The industry 4.0 technologies bring considerable advantages to the manufacturing systems: new products can be launched frequently, delivery times reduced, and uncertainties can be handled with greater flexibility. However, these technological advances also bring many challenges such as the difficulty in designing and controlling a complex manufacturing system, and in managing several sources of data, large number of end items and components, which make production and supply planning extremely difficult to manage. There is also the fact that the system is constantly changing, which introduces variability on many parameters that are difficult to predict with precision. On the other hand, with frequent system reconfigurations, new tools and resources are frequently acquired or changed, and the performance of these tools and their impact on the production system are difficult to predict. Manufacturing systems are becoming hybrid with humans and machines, where robots manage a steady flow and operators provide flexibility. This leads to the development of cobots where humans help machines. In these highly automated and reconfigurable manufacturing systems, workers must be versatile, work on various tasks and move to different positions. In such a system, workers are more prone to injury, and it is crucial to consider safety and ergonomics. Finally, the development of AI components in manufacturing requires an ethics-based and trustworthy framework that should guide this development to avoid all the negative impacts that untrusted AI can bring in manufacturing, such that inaccurate decisions, discriminatory results, etc. To provide solutions to these challenges, ASSISTANT project provides Artificial Intelligence-based decision support tools to make tactical and operational decisions in manufacturing. It includes:
• An intelligent digital twin for process design or redesign: What resources, tools, skills do we need, and how can we organize them?

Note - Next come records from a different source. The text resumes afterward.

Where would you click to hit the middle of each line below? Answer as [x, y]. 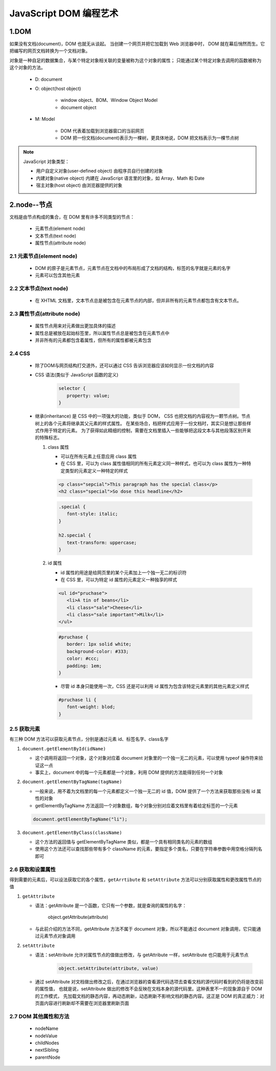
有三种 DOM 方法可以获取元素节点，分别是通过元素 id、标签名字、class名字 [89, 739]
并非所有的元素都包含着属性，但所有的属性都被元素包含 [93, 340]
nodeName [47, 1028]
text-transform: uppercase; [102, 542]
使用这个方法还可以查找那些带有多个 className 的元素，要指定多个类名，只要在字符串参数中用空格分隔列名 [149, 849]
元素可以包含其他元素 [57, 275]
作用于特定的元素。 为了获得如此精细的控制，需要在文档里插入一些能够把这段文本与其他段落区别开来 [145, 430]
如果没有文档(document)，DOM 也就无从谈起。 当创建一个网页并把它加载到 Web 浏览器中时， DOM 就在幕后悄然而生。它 [137, 44]

• An intelligent digital twin for production planning: How much do we produce each week? ASSISTANT will integrate machine learning techniques (with optimization) to process and exploit small and large datasets.
• An intelligent digital twin for scheduling: Assignment of products to the machine and the order in which operations are performed. ASSISTANT will provide a model acquisition tool that enriches basic scheduling models with learned constraints.
• A data fabric that collects data from IOT devices, machines, operators, and existing software. Data will be cleaned and stored in dynamic knowledge bases.
• Tools for safe decision actuation, and control. This includes the development of flexible cognition methods and resource management for collision-free planning and adaptive motion planning on the shop floor. These actuation tools will allow one to react in a timely manner to unforeseen events due to autonomous, real-time, and optimization-based methods improving time, costs, and safety conditions, among other economical, environmental or social considerations.
• ASSISTANT will provide AI Management and Assessment Plan on Ethics to guide ASSISTANT partners in the development and deployment of responsible AI solutions.